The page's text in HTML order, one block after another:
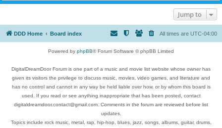
Jump to
DDD Home Board index All times are UTC-04:00
Powered by phpBB® Forum Software © phpBB Limited
DigitalDreamDoor Forum is one part of a music and movie list website whose owner has
given its visitors the privilege to discuss music, movies, video games, and literature and
has no control and cannot in any way be held liable over how, or by whom this board is
used. If you read or see anything inappropriate that has been posted, contact
digitaldreamdoor.contact@gmail.com. Comments in the forum are reviewed before list
updates.
Topics include rock music, metal, rap, hip-hop, blues, jazz, songs, albums, guitar, drums,

******************************

### Requirement:
Print exactly the lines from the one with "has no control" through the end of the data, inclusive.

### Finished exercise:
has no control and cannot in any way be held liable over how, or by whom this board is
used. If you read or see anything inappropriate that has been posted, contact
digitaldreamdoor.contact@gmail.com. Comments in the forum are reviewed before list
updates.
Topics include rock music, metal, rap, hip-hop, blues, jazz, songs, albums, guitar, drums,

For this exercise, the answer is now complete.